The surge came as the Supreme Court dismissed a plea challenging the rollout of 20% ethanol-blended petrol (E20), effectively ruling out the availability of ethanol-free petrol. Meanwhile, the government also lifted restrictions on ethanol production from sugarcane juice, syrup, and molasses for the 2025/26 fiscal year.

On the BSE, Rajshree Sugars & Chemicals shares led the rally, skyrocketing by 20% to hit their upper circuit at Rs 45.36, while Shree Renuka Sugars shares followed, surging 14% to hit Rs 32.80.

This was further followed by the shares of Dhampur Sugar Mills, which climbed 12.85% to Rs 142.20. Avadh Sugar Energy shares also gained strongly, advancing 10.5% to Rs 467.05, while the shares of industry major Balrampur Chini Mills rose 7.9% to Rs 584.40.

The twin policy tailwinds will ensure sustained demand for ethanol, benefiting sugar producers and distilleries. With the government pushing ahead with its blending roadmap and ensuring a steady supply of feedstock, market sentiment around sugar companies turned strongly positive.

Here are the details:

Supreme Court dismisses plea against E20 rollout

The Supreme Court on Monday dismissed a public interest litigation (PIL) that sought to halt the nationwide rollout of 20% ethanol-blended petrol, citing concerns that millions of motorists were being forced to use fuel not designed for their vehicles. The bench, led by Chief Justice B R Gavai, rejected the plea and upheld the government’s stance, noting that the move benefits sugarcane farmers and aligns with India’s ethanol-blending roadmap.The ruling means consumers will not have the option of ethanol-free petrol, a development seen as a major positive for the ethanol industry. The court also noted that challenges like engine compatibility and consumer awareness fall within the ambit of policymakers and manufacturers, not grounds to stall the program.

Govt lifts ethanol production caps for 2025/26

Separately, the government on Monday announced the removal of all restrictions on ethanol production from sugarcane juice, syrup, and molasses for the 2025/26 marketing year. Mills and distilleries can now produce ethanol without any quantitative caps, providing sugar producers with an assured avenue for diversion of excess cane and boosting profitability.

“I am directed to state that sugar mills and distilleries are allowed to produce ethanol from sugarcane juice/sugar syrup, B-Heavy Molasses as well as C-Heavy Molasses during ESY 2025-26 without any restriction,” said the government’s notification.
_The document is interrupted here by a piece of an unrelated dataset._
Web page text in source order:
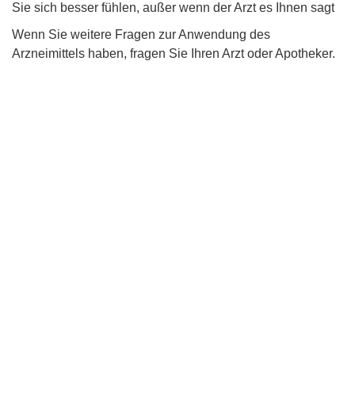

The Ministry of Consumer Affairs stated that sugar diversion to ethanol will be periodically reviewed to ensure adequate domestic sugar availability. With monsoon rains supporting higher cane output, supplies are expected to improve, allowing more flexibility for ethanol production. Analysts estimate this policy shift, along with the SC ruling, will significantly strengthen earnings visibility for sugar companies.

“The Department of Food and public Distribution (DFPD), in coordination with the Ministry of Petroleum and Natural Gas (MoPNG), shall periodically review the

diversion of Sugar to Ethanol production vis-a-vis production of Sugar in the country so that availability of sugar for domestic consumption is ensured throughout the year,” the notification added.

Also read: NSE’s expiry day shift marks historic change: First Tuesday expiry tomorrow

(Disclaimer: Recommendations, suggestions, views and opinions given by the experts are their own. These do not represent the views of The Economic Times)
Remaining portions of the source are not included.